Records from a data source
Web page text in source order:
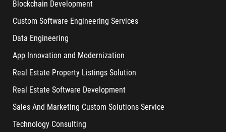
Blockchain Development
Custom Software Engineering Services
Data Engineering
App Innovation and Modernization
Real Estate Property Listings Solution
Real Estate Software Development
Sales And Marketing Custom Solutions Service
Technology Consulting
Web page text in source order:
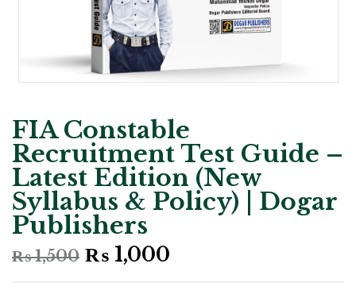
FIA Constable
Recruitment Test Guide –
Latest Edition (New
Syllabus & Policy) | Dogar
Publishers
₨1,500 Original
price
₨ 1,000
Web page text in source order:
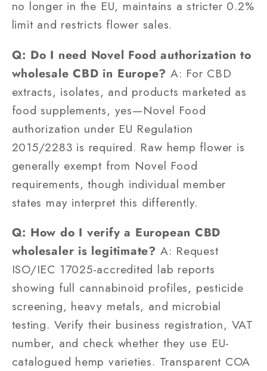
no longer in the EU, maintains a stricter 0.2%
limit and restricts flower sales.
Q: Do I need Novel Food authorization to
wholesale CBD in Europe? A: For CBD
extracts, isolates, and products marketed as
food supplements, yes—Novel Food
authorization under EU Regulation
2015/2283 is required. Raw hemp flower is
generally exempt from Novel Food
requirements, though individual member
states may interpret this differently.
Q: How do I verify a European CBD
wholesaler is legitimate? A: Request
ISO/IEC 17025-accredited lab reports
showing full cannabinoid profiles, pesticide
screening, heavy metals, and microbial
testing. Verify their business registration, VAT
number, and check whether they use EU-
catalogued hemp varieties. Transparent COA
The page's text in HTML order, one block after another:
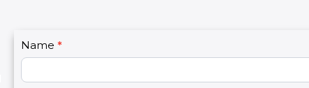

## Problem details
Your copy should match the entries above exactly and contain no pictures.

## Answer space
Web page text in source order:
Blockchain Development
Custom Software Engineering Services
Data Engineering
App Innovation and Modernization
Real Estate Property Listings Solution
Real Estate Software Development
Sales And Marketing Custom Solutions Service
Technology Consulting
Web page text in source order:
FIA Constable
Recruitment Test Guide –
Latest Edition (New
Syllabus & Policy) | Dogar
Publishers
₨1,500 Original
price
₨ 1,000
Web page text in source order:
no longer in the EU, maintains a stricter 0.2%
limit and restricts flower sales.
Q: Do I need Novel Food authorization to
wholesale CBD in Europe? A: For CBD
extracts, isolates, and products marketed as
food supplements, yes—Novel Food
authorization under EU Regulation
2015/2283 is required. Raw hemp flower is
generally exempt from Novel Food
requirements, though individual member
states may interpret this differently.
Q: How do I verify a European CBD
wholesaler is legitimate? A: Request
ISO/IEC 17025-accredited lab reports
showing full cannabinoid profiles, pesticide
screening, heavy metals, and microbial
testing. Verify their business registration, VAT
number, and check whether they use EU-
catalogued hemp varieties. Transparent COA
The page's text in HTML order, one block after another:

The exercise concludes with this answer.